Kiyochi looked over the side of it. "I thought you said you were the only who came in here," he said looking at Amaya. A small girl with blond hair was swimming in the water happily. She appeared to be bathing in the water. "Ah! That can't be good for the birds," Kiyochi said as he averted his eyes quickly.

Amaya decided to look over the rail to see exactly what Kiyochi was panicking about. Her eye twitched. "Mae, get out of the water! That's for the birds," she said seriously annoyed. "Are you using soap? That'll make them sick!"

Mae looked up to see Amaya standing on the ledge. She was standing with some boy she had never seen before. She waved happily. "Hi, Amaya! The water's nice and cold. Do you want to get in with me?" She watched the older girl turn her head disgusted. "Oh, don't be like that. I had to take a bath somewhere.
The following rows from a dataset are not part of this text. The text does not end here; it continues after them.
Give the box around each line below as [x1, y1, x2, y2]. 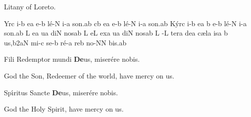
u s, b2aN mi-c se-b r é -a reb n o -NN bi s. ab [4, 37, 127, 47]
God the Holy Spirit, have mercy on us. [4, 104, 124, 114]
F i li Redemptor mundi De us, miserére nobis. [4, 54, 140, 64]
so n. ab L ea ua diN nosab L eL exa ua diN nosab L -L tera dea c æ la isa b [4, 28, 228, 38]
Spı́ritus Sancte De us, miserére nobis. [4, 87, 118, 97]
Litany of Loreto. [4, 1, 56, 11]
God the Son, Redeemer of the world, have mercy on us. [4, 70, 174, 80]
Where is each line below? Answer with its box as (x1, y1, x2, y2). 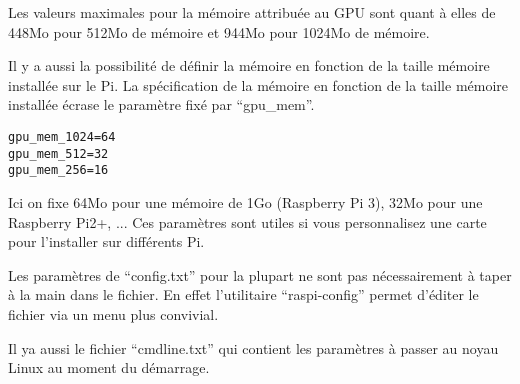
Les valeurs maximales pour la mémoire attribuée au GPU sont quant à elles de (8, 2, 496, 22)
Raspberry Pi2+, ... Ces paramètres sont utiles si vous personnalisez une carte (8, 211, 487, 232)
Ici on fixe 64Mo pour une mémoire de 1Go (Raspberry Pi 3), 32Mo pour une (8, 191, 483, 212)
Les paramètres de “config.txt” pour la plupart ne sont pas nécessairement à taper (8, 264, 512, 285)
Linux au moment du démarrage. (8, 357, 210, 378)
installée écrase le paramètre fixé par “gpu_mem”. (8, 94, 315, 115)
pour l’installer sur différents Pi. (8, 231, 205, 252)
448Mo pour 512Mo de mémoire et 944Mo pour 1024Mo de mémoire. (8, 21, 430, 42)
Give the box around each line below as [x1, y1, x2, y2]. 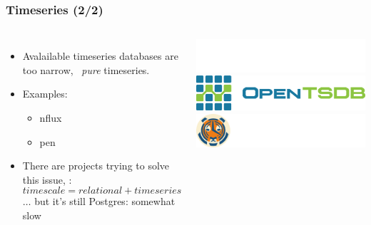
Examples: [22, 86, 68, 101]
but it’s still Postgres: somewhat [34, 194, 176, 209]
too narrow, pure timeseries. [22, 62, 150, 77]
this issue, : [22, 172, 72, 187]
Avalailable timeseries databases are [22, 48, 178, 63]
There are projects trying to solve [22, 158, 170, 173]

This was the nicest place I could think of."

"Why did she choose to do it in a place such as this," Kiyochi said. He watched Amaya walk off to open a gate that led down to the water. Kiyochi followed her. They walked down a bunch of steps made of rock. Kiyochi noticed the steps led off to the left and went into a cave under the waterfall. "Where are we?"

"It's a secret hideaway that was added to the sanctuary. It was supposed to be used to stock cargo, but we've found other uses for it," Amaya said as she passed a sleeping bag. It appeared Mae had made the cave her home for the time being. She looked at the girl as she waded at the edge of the water. "Are you going to stay in the water, or are you going to come out?"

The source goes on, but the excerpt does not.